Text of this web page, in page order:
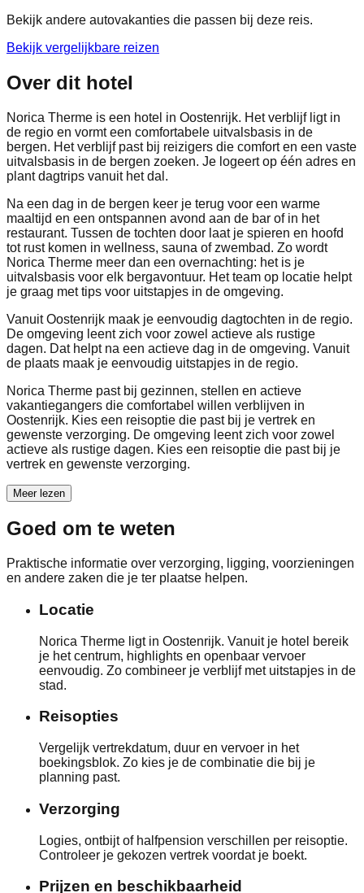
Bekijk andere autovakanties die passen bij deze reis.
Bekijk vergelijkbare reizen
Over dit hotel
Norica Therme is een hotel in Oostenrijk. Het verblijf ligt in
de regio en vormt een comfortabele uitvalsbasis in de
bergen. Het verblijf past bij reizigers die comfort en een vaste
uitvalsbasis in de bergen zoeken. Je logeert op één adres en
plant dagtrips vanuit het dal.
Na een dag in de bergen keer je terug voor een warme
maaltijd en een ontspannen avond aan de bar of in het
restaurant. Tussen de tochten door laat je spieren en hoofd
tot rust komen in wellness, sauna of zwembad. Zo wordt
Norica Therme meer dan een overnachting: het is je
uitvalsbasis voor elk bergavontuur. Het team op locatie helpt
je graag met tips voor uitstapjes in de omgeving.
Vanuit Oostenrijk maak je eenvoudig dagtochten in de regio.
De omgeving leent zich voor zowel actieve als rustige
dagen. Dat helpt na een actieve dag in de omgeving. Vanuit
de plaats maak je eenvoudig uitstapjes in de regio.
Norica Therme past bij gezinnen, stellen en actieve
vakantiegangers die comfortabel willen verblijven in
Oostenrijk. Kies een reisoptie die past bij je vertrek en
gewenste verzorging. De omgeving leent zich voor zowel
actieve als rustige dagen. Kies een reisoptie die past bij je
vertrek en gewenste verzorging.
Meer lezen
Goed om te weten
Praktische informatie over verzorging, ligging, voorzieningen
en andere zaken die je ter plaatse helpen.
Locatie
Norica Therme ligt in Oostenrijk. Vanuit je hotel bereik
je het centrum, highlights en openbaar vervoer
eenvoudig. Zo combineer je verblijf met uitstapjes in de
stad.
Reisopties
Vergelijk vertrekdatum, duur en vervoer in het
boekingsblok. Zo kies je de combinatie die bij je
planning past.
Verzorging
Logies, ontbijt of halfpension verschillen per reisoptie.
Controleer je gekozen vertrek voordat je boekt.
Prijzen en beschikbaarheid
========
WHAT TO PRODUCE:
Those lines above that contain the string "zich" should be returned.

ANSWER SECTION:
De omgeving leent zich voor zowel actieve als rustige
gewenste verzorging. De omgeving leent zich voor zowel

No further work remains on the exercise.